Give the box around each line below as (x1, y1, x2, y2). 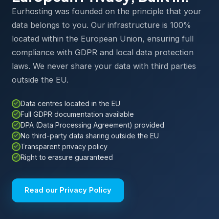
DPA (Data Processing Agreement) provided (21, 120, 164, 129)
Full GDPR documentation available (21, 109, 134, 118)
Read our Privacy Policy (24, 185, 111, 195)
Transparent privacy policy (21, 142, 108, 151)
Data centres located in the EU (21, 99, 120, 108)
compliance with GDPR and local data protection (12, 47, 194, 57)
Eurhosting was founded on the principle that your (12, 6, 201, 16)
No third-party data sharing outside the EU (21, 131, 159, 140)
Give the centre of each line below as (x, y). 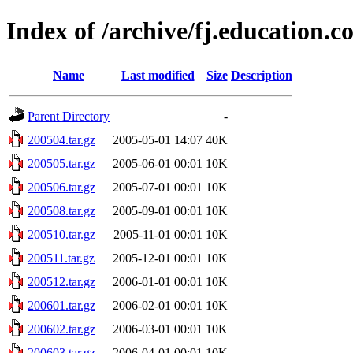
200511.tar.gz (61, 258)
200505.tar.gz (61, 163)
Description (262, 75)
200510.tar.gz (61, 234)
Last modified (158, 75)
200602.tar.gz (61, 329)
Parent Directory (69, 116)
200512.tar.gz (61, 281)
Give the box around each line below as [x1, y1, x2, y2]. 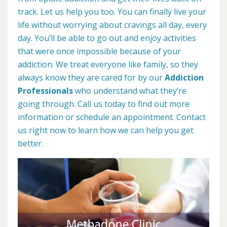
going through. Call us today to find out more [18, 98, 190, 109]
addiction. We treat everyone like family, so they [18, 59, 198, 70]
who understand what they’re [73, 85, 186, 96]
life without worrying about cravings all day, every [18, 19, 207, 30]
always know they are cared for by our [18, 72, 165, 83]
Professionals [18, 85, 73, 96]
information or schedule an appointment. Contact [18, 111, 206, 123]
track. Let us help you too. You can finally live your [18, 6, 206, 17]
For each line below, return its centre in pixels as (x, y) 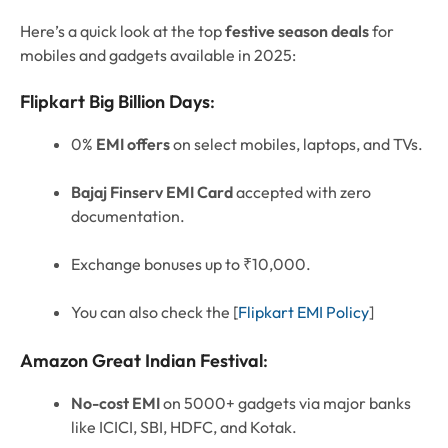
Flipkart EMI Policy (303, 312)
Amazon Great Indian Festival (141, 360)
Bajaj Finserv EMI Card (152, 192)
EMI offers (133, 144)
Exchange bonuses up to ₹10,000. (191, 264)
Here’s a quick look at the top (122, 31)
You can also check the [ (154, 312)
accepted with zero (302, 192)
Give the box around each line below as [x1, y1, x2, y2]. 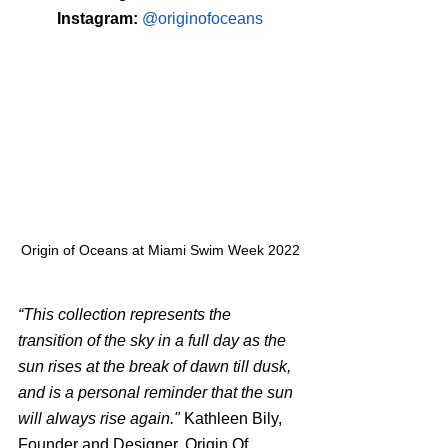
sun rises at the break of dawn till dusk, [18, 357, 295, 375]
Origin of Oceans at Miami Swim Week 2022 [20, 241, 300, 258]
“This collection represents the [18, 305, 235, 323]
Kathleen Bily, [184, 409, 286, 427]
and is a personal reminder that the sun [18, 383, 297, 401]
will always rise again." [18, 409, 184, 427]
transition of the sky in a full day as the [18, 331, 290, 349]
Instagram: [57, 10, 142, 28]
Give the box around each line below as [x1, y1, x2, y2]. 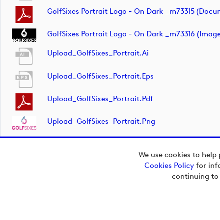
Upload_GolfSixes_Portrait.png [47, 117, 155, 126]
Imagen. [49, 205, 78, 214]
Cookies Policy [144, 161, 194, 170]
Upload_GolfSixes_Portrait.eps [47, 71, 154, 81]
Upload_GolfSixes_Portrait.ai [47, 49, 149, 58]
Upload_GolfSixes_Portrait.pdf [47, 94, 153, 103]
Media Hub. [7, 193, 48, 202]
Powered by [7, 205, 49, 214]
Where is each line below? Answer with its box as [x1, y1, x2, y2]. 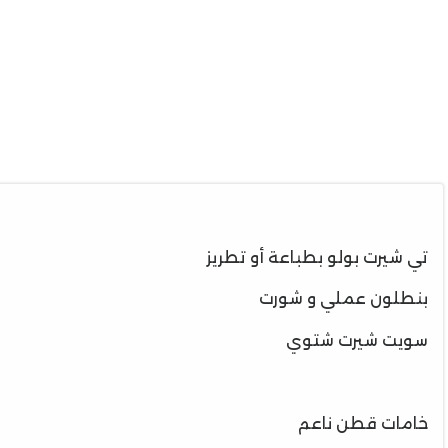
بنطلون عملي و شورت [259, 289, 428, 308]
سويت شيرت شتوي [286, 330, 428, 350]
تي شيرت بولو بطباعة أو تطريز [206, 247, 428, 267]
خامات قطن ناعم [298, 413, 428, 433]
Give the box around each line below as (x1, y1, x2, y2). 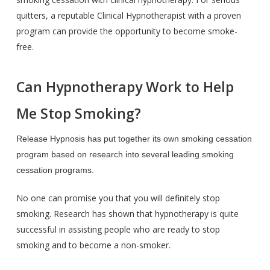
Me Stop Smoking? (16, 104, 141, 123)
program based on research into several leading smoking (16, 149, 234, 159)
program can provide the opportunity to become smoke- (16, 25, 237, 37)
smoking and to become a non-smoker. (16, 239, 171, 251)
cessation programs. (16, 165, 94, 175)
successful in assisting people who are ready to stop (16, 224, 220, 235)
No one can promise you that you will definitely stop (16, 192, 220, 204)
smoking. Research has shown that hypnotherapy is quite (16, 208, 239, 219)
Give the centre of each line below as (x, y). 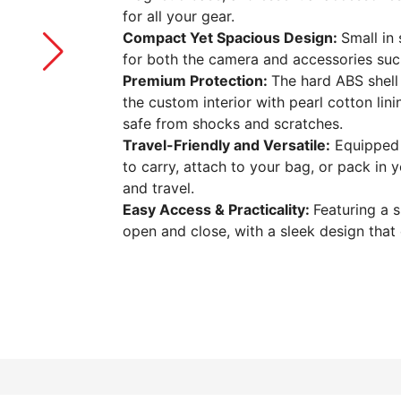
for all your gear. (179, 17)
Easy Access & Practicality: (218, 210)
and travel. (158, 188)
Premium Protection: (197, 81)
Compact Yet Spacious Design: (232, 38)
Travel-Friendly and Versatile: (226, 145)
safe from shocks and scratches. (233, 124)
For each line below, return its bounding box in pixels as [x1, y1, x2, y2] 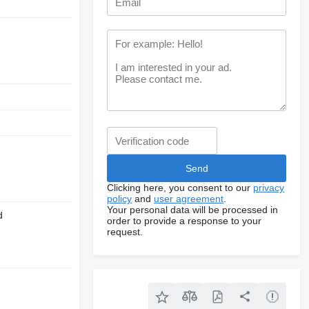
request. [107, 226, 143, 237]
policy [107, 193, 132, 204]
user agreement [154, 193, 224, 204]
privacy [253, 182, 285, 193]
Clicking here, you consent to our [107, 182, 254, 193]
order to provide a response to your [107, 215, 262, 226]
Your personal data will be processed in [107, 204, 279, 215]

---

None of the pictures should be copied, but every record above must be returned exactly.

Give the box around each line below as (x1, y1, x2, y2). 
DPA (Data Processing Agreement) provided (21, 120, 164, 129)
Full GDPR documentation available (21, 109, 134, 118)
Read our Privacy Policy (24, 185, 111, 195)
Transparent privacy policy (21, 142, 108, 151)
Data centres located in the EU (21, 99, 120, 108)
compliance with GDPR and local data protection (12, 47, 194, 57)
Eurhosting was founded on the principle that your (12, 6, 201, 16)
No third-party data sharing outside the EU (21, 131, 159, 140)
Give the centre of each line below as (x, y). 
200511.tar.gz (61, 258)
200505.tar.gz (61, 163)
Description (262, 75)
200510.tar.gz (61, 234)
Last modified (158, 75)
200602.tar.gz (61, 329)
Parent Directory (69, 116)
200512.tar.gz (61, 281)
Give the box around each line below as [x1, y1, x2, y2]. 
going through. Call us today to find out more [18, 98, 190, 109]
addiction. We treat everyone like family, so they [18, 59, 198, 70]
who understand what they’re [73, 85, 186, 96]
life without worrying about cravings all day, every [18, 19, 207, 30]
always know they are cared for by our [18, 72, 165, 83]
Professionals [18, 85, 73, 96]
information or schedule an appointment. Contact [18, 111, 206, 123]
track. Let us help you too. You can finally live your [18, 6, 206, 17]
For each line below, return its centre in pixels as (x, y) 
Flipkart EMI Policy (303, 312)
Amazon Great Indian Festival (141, 360)
Bajaj Finserv EMI Card (152, 192)
EMI offers (133, 144)
Exchange bonuses up to ₹10,000. (191, 264)
Here’s a quick look at the top (122, 31)
You can also check the [ (154, 312)
accepted with zero (302, 192)
Give the box around each line below as [x1, y1, x2, y2]. 
sun rises at the break of dawn till dusk, [18, 357, 295, 375]
Origin of Oceans at Miami Swim Week 2022 [20, 241, 300, 258]
“This collection represents the [18, 305, 235, 323]
Kathleen Bily, [184, 409, 286, 427]
and is a personal reminder that the sun [18, 383, 297, 401]
will always rise again." [18, 409, 184, 427]
transition of the sky in a full day as the [18, 331, 290, 349]
Instagram: [57, 10, 142, 28]
Give the box around each line below as [x1, y1, x2, y2]. 
Upload_GolfSixes_Portrait.png [47, 117, 155, 126]
Imagen. [49, 205, 78, 214]
Cookies Policy [144, 161, 194, 170]
Upload_GolfSixes_Portrait.eps [47, 71, 154, 81]
Upload_GolfSixes_Portrait.ai [47, 49, 149, 58]
Upload_GolfSixes_Portrait.pdf [47, 94, 153, 103]
Media Hub. [7, 193, 48, 202]
Powered by [7, 205, 49, 214]
Where is each line below? Answer with its box as [x1, y1, x2, y2]. 
بنطلون عملي و شورت [259, 289, 428, 308]
سويت شيرت شتوي [286, 330, 428, 350]
تي شيرت بولو بطباعة أو تطريز [206, 247, 428, 267]
خامات قطن ناعم [298, 413, 428, 433]
Give the box around each line below as (x1, y1, x2, y2). 
Me Stop Smoking? (16, 104, 141, 123)
program based on research into several leading smoking (16, 149, 234, 159)
program can provide the opportunity to become smoke- (16, 25, 237, 37)
smoking and to become a non-smoker. (16, 239, 171, 251)
cessation programs. (16, 165, 94, 175)
successful in assisting people who are ready to stop (16, 224, 220, 235)
No one can promise you that you will definitely stop (16, 192, 220, 204)
smoking. Research has shown that hypnotherapy is quite (16, 208, 239, 219)
Give the centre of each line below as (x, y). 
for all your gear. (179, 17)
Easy Access & Practicality: (218, 210)
and travel. (158, 188)
Premium Protection: (197, 81)
Compact Yet Spacious Design: (232, 38)
Travel-Friendly and Versatile: (226, 145)
safe from shocks and scratches. (233, 124)
For each line below, return its bounding box in pixels as [x1, y1, x2, y2] 
request. [107, 226, 143, 237]
policy [107, 193, 132, 204]
user agreement [154, 193, 224, 204]
privacy [253, 182, 285, 193]
Clicking here, you consent to our [107, 182, 254, 193]
order to provide a response to your [107, 215, 262, 226]
Your personal data will be processed in [107, 204, 279, 215]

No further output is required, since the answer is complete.